• [YOUR TASK]:
Track down each line below containing the string "laws" and copy it.

--

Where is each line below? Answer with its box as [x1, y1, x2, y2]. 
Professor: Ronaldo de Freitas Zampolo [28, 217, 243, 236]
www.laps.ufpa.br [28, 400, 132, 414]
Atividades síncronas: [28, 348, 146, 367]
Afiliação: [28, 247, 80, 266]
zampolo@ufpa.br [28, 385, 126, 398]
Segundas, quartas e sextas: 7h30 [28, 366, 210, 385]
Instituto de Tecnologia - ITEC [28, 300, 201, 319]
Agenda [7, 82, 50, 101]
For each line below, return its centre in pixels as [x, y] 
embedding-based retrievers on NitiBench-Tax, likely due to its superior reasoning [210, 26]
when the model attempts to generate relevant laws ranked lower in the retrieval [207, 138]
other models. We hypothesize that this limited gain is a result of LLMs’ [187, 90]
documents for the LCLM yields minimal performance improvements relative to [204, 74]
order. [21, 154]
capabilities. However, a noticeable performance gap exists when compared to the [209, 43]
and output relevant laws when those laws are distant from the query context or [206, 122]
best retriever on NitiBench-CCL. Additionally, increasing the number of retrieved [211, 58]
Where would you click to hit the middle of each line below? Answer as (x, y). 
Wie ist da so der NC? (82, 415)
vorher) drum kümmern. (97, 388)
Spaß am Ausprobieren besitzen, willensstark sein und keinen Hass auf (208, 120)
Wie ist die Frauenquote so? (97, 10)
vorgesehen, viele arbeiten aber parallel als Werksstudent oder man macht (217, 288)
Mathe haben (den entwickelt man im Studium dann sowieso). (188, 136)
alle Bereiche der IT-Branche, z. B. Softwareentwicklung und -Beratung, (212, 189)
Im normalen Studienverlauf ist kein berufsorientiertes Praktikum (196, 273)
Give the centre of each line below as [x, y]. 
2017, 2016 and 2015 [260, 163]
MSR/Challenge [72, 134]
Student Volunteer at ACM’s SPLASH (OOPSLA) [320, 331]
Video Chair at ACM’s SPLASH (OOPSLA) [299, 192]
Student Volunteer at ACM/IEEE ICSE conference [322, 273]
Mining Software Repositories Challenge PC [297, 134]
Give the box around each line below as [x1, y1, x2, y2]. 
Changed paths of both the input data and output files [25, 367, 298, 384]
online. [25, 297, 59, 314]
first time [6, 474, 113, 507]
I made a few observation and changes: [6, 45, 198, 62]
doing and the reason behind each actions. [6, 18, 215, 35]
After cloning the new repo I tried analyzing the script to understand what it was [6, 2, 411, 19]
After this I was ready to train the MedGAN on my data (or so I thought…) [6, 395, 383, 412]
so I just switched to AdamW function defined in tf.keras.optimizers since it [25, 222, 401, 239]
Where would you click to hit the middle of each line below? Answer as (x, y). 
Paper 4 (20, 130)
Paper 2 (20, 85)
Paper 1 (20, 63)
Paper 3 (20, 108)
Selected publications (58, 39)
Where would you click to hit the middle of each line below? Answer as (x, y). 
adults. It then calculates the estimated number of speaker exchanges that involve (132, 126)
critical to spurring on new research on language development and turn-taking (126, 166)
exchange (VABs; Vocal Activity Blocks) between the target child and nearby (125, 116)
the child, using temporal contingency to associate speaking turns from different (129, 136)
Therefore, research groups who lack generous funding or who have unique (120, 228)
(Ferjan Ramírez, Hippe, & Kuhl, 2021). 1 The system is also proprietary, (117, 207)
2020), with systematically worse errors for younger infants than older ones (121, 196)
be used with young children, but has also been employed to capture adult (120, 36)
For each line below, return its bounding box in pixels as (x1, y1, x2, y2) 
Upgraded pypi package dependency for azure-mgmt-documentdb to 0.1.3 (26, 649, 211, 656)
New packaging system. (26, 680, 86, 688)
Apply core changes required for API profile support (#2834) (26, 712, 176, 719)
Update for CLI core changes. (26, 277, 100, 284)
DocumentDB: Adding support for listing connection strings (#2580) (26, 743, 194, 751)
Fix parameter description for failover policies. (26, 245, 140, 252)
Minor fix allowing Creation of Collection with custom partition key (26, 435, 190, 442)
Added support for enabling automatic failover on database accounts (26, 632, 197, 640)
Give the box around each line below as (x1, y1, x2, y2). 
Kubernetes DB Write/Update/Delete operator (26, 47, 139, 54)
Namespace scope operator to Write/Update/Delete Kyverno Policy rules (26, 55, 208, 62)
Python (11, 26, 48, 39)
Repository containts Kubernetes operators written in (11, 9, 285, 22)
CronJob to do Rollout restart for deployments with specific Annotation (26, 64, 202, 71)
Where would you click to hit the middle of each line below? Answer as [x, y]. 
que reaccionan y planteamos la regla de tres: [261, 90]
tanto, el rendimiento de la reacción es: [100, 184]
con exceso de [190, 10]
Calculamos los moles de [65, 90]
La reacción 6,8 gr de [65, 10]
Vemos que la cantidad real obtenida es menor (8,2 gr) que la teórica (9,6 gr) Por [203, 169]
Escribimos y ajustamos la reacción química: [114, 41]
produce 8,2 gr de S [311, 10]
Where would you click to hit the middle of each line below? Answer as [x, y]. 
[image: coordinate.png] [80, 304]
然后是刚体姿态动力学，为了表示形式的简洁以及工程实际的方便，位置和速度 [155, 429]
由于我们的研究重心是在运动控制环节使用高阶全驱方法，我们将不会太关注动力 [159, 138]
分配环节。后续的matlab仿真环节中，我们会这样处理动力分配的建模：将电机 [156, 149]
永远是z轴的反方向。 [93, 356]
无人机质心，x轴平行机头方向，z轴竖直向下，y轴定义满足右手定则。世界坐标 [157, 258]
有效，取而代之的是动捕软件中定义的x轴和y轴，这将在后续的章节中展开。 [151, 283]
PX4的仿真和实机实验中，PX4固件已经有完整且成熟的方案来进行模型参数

--

• [SOLUTION]:
when the model attempts to generate relevant laws ranked lower in the retrieval [207, 138]
and output relevant laws when those laws are distant from the query context or [206, 122]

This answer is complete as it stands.